Six days later, the company announced that it was calling in KPMG to help it restructure, which doesn’t sound too joyful. It’s quite farcical really.
The rebrand promised a modernised identity and a reinvented shopping experience for customers. But it’s not the ambition that is to blame, it is the timing that makes it so ludicrous. And it betrays a serious failing in how the company’s leadership saw the world.
Any organisation that must compete for an audience’s attention in order to be successful must make its relationship with that audience the top priority. That should be obvious. But in today’s world, this requires a radically different approach to the past.
Whereas once companies made things and people adjusted to them, now people determine what they need, and companies must adjust. Whereas once bought or borrowed knowledge and processes were sufficient to drive profitable business, now innovation and imagination are the currency of success.
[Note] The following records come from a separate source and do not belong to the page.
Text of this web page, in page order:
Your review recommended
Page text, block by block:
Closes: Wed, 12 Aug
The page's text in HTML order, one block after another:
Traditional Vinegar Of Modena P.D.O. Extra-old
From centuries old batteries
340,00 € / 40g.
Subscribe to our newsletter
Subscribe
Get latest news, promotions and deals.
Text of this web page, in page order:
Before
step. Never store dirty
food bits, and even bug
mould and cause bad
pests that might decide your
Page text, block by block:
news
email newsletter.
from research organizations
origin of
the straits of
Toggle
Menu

When we talk about rebrands in business today, we are talking about fundamental shifts in strategy, investment, and operations that drive favourable action from customers. They need to be adopted early, and championed by the leaders of the business.
Considering the health and constant evolution of a brand is an upstream process that should be occupying the attention of every chief executive and business leader. Rebrands aren’t frivolous deckchair rearrangements, they are the essence of contemporary success.
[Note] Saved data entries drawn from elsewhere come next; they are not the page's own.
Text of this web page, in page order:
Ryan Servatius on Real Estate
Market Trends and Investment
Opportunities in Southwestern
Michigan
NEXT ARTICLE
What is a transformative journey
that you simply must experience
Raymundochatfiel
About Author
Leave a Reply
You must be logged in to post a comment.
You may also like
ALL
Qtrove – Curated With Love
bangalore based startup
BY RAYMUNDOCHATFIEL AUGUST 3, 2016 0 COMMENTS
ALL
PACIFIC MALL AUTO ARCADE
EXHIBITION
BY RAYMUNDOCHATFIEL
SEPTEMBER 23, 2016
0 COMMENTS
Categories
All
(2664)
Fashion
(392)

Debenhams, in fact, had publicly discussed its plans for a rebrand for some time before this recent launch. Had it acted more decisively a couple of years ago, it may have had a chance of avoiding its current malaise.
But I suspect that conversations about the brand went the same way as so many do in large legacy organisations: at the first sign of financial decline, investment in the “brand” is perceived as an easy and necessary sacrifice. Despite being the thing most likely to turn fortunes around, it is so often the first thing to get cut.
And that is so wrong. If you’re running a business that is in long-term decline, and you only wake up to the fact that you need a comprehensive strategic rebrand six days before the business model collapses, then you have seriously failed to understand your job.